Each line below containing the word "going" needs to be shown.

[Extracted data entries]
BEGIN

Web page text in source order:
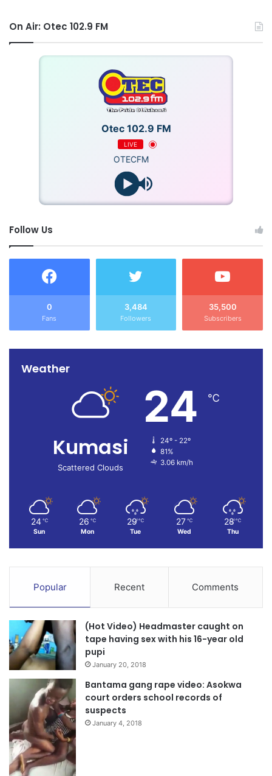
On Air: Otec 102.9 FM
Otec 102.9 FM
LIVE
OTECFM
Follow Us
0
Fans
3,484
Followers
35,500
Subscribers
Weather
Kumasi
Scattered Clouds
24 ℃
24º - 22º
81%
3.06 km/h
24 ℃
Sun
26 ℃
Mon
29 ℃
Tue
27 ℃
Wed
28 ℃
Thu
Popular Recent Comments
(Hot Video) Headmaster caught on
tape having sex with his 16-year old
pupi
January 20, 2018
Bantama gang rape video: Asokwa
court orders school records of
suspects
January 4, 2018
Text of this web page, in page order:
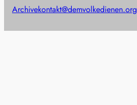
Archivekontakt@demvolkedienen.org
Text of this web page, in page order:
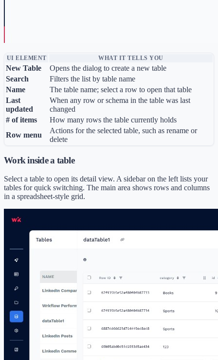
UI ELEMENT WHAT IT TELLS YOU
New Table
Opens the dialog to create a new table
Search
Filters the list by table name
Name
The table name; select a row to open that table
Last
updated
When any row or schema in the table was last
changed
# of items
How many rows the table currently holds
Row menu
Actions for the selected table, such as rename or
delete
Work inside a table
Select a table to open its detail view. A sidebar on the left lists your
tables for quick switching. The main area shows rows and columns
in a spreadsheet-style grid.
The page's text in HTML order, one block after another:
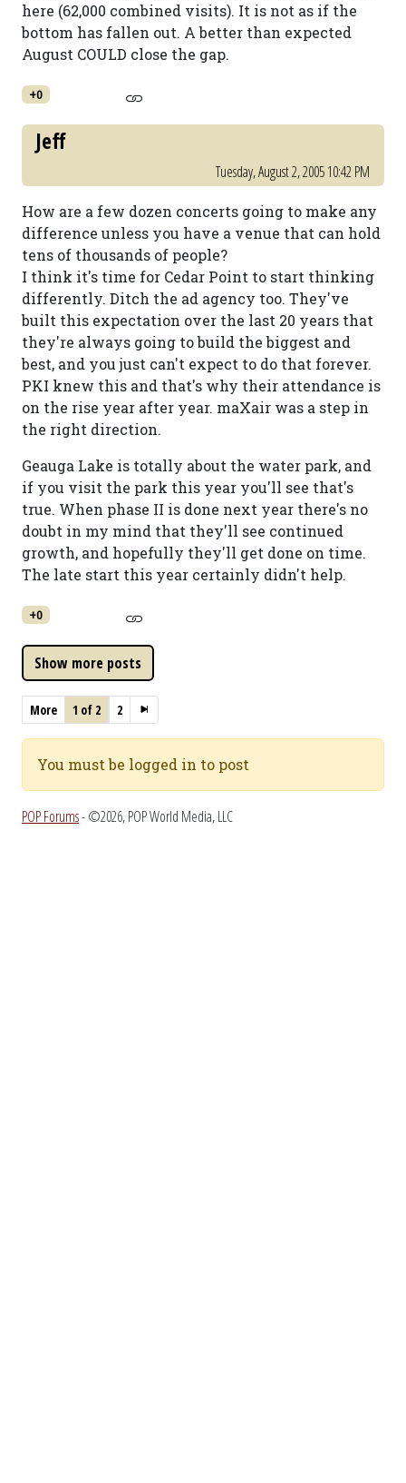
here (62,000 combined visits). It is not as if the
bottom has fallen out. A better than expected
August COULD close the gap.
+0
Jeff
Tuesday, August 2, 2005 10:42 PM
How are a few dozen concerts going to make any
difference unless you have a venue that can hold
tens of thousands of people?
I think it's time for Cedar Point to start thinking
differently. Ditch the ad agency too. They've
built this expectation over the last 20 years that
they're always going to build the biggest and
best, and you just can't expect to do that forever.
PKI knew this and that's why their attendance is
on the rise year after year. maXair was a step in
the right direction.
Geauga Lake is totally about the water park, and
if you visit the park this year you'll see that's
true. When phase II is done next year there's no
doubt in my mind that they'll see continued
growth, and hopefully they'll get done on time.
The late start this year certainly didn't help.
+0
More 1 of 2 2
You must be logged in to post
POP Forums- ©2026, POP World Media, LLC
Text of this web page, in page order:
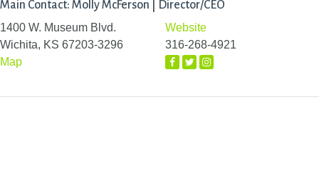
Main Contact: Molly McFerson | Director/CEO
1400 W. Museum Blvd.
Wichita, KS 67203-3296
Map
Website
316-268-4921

END

## [YOUR SOLUTION]
How are a few dozen concerts going to make any
they're always going to build the biggest and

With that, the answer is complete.